L'article 3, qui traduit la recommandation n° 1 de la mission d'information, tend à favoriser le règlement des dossiers litigieux en amont de l'engagement d'une procédure de recours par le pétitionnaire ou l'autorité compétente en matière d'autorisation d'urbanisme. Cette situation concerne les dossiers dans lesquels la demande d'autorisation a recueilli un avis défavorable de l'ABF, ou un avis favorable assorti de prescriptions coûteuses ou techniquement difficiles à mettre en oeuvre.

Il prévoit dans ce cas la mise en place d'une commission départementale assurant un examen collégial de ces dossiers et permettant à chacune des parties prenantes d'exposer sereinement ses préoccupations. Plusieurs cas de mise en oeuvre informelle de cette pratique ont été portés à la connaissance de la mission d'information : dans la majorité des situations, le seul engagement d'un dialogue a permis d'apporter un règlement aux dossiers litigieux avant tout engagement d'une procédure de recours.

Cette commission se réunirait périodiquement sur l'ensemble des dossiers litigieux du département, sur demande du maire de la commune concernée par le projet d'urbanisme et à l'initiative du préfet de région. Elle serait composée, au-delà du pétitionnaire, des maires concernés par les dossiers litigieux, de l'ABF et du préfet de région, d'élus du département membre de la commission régionale du patrimoine et de l'architecture, du conseil d'architecture, d'urbanisme et de l'environnement (CAUE) ou encore de représentants d'associations de protection du patrimoine. Le maire aurait la possibilité d'ajouter à cette liste toute personne intéressée par le dossier.

Au terme de cette réunion, la commission émettrait un avis consultatif sur le projet de décision de l'autorité compétente pour délivrer l'autorisation d'urbanisme.

Comme l'ensemble des dispositions de l'article L. 632-2 du code du patrimoine, le fonctionnement de cette commission serait précisé par décret en Conseil d'État, notamment en ce qui concerne sa composition et les conditions déclenchant sa réunion.

L'article 4, qui traduit la recommandation n° 23 de la mission d'information, vise à ajouter la réhabilitation des constructions existantes au champ de l'intérêt public associé à l'architecture.

Selon les dispositions de la loi n° 77-2 du 3 janvier 1977 sur l'architecture actuellement en vigueur, sont considérés comme d'intérêt public la création architecturale, la qualité des constructions, leur insertion harmonieuse dans le milieu environnant et le respect des paysages naturels ou urbains ainsi que du patrimoine.

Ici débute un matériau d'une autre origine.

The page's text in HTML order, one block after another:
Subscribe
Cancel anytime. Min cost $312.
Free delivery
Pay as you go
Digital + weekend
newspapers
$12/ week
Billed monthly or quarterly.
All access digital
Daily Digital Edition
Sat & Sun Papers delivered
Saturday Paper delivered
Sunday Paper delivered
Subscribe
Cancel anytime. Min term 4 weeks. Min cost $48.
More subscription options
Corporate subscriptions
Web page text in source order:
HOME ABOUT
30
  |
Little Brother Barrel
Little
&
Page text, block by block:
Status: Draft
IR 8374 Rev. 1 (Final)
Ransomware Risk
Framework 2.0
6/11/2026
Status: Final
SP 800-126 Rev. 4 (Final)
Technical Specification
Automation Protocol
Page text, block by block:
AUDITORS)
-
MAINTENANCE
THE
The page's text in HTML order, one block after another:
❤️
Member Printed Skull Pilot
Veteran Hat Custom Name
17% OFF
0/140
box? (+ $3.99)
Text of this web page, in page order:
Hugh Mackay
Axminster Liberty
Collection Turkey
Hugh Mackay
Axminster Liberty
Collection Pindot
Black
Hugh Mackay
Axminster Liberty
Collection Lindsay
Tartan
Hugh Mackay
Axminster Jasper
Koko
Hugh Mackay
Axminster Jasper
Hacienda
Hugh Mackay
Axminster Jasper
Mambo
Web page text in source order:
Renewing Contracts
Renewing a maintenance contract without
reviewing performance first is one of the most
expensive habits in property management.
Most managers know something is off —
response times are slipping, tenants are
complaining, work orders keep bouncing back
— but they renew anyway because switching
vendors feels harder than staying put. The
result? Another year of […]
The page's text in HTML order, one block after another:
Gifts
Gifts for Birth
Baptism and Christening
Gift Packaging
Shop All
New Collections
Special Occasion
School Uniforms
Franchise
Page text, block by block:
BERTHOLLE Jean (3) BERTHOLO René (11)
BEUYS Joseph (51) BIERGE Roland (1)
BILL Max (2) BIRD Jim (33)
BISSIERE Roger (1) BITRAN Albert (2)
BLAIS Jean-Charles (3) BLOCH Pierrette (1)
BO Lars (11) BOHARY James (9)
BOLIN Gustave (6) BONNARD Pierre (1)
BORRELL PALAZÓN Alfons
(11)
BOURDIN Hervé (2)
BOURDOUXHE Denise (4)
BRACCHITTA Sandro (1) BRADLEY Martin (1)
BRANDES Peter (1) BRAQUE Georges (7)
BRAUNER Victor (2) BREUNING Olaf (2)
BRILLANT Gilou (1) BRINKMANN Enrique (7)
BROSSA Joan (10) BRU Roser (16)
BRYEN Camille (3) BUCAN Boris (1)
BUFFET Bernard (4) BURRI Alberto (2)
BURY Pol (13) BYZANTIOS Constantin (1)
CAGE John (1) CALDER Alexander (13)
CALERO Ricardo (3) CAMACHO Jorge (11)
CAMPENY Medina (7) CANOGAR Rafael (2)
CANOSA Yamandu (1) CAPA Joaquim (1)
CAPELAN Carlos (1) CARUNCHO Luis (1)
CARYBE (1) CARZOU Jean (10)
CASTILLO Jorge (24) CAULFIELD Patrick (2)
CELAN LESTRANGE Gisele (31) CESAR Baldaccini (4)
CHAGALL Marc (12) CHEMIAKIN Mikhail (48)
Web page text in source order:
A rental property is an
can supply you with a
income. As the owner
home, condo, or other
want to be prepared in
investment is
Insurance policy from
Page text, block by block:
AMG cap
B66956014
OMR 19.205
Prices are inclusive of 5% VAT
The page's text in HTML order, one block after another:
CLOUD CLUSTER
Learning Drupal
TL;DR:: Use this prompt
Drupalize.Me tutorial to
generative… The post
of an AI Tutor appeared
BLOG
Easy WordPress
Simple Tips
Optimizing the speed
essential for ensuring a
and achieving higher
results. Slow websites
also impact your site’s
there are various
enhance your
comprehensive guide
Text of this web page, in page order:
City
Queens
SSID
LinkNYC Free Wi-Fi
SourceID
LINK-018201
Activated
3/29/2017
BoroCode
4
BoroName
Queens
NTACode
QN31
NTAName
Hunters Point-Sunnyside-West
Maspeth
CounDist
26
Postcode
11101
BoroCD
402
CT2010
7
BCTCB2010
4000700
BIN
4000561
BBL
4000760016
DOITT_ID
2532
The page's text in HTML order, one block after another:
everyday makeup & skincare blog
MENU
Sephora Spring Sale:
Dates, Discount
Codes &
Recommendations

Alors que les opérations de rénovation énergétique donnent fréquemment lieu à des pratiques délétères pour le bâti patrimonial, l'ajout à cette liste de la réhabilitation des constructions existantes vise à affirmer que la rénovation respectueuse des spécificités du bâti ancien relève d'un objectif partagé entre tous les professionnels de l'architecture, au-delà des seuls ABF. Elle permettrait de renforcer l'assise juridique des messages diffusés sur ce point dans leurs avis et, en amont de leurs décisions, de mobiliser de nouveaux médiateurs pour ces enjeux auprès des pétitionnaires et des élus locaux.

* 1 Créée par le groupe Les Indépendants-République et Territoires en application de l'article 6 bis du Règlement du Sénat, cette mission était présidée par Marie-Pierre Monier et rapportée par Pierre-Jean Verzelen.

* 2 Les architectes des bâtiments de France face aux contraintes économiques et aux défis de la transition énergétique et environnementale de notre patrimoine : des pratiques à adapter, une profession à réhabiliter, un cadre de vie à préserver, rapport n° 780 (2023-2024) publié le 25 septembre 2024, consultable à l'adresse suivante : https://www.senat.fr/travaux-parlementaires/structures-temporaires/missions-dinformation-communes/mission-dinformation-sur-le-theme-architectes-des-batiments-de-france-perimetres-et-competences.html

* 3 À l'école de Chaillot au sein de la Cité de l'architecture et du patrimoine, dans les départements d'Indre-et-Loire et du Lot, et enfin à Lyon.

* 4 Loi n° 2016-925 du 7 juillet 2016 relative à la liberté de la création, à l'architecture et au patrimoine.

* 5 L'examen de ce projet de loi a cependant été interrompu par la dissolution de l'Assemblée nationale décidée par le Président de la République le 9 juin 2024.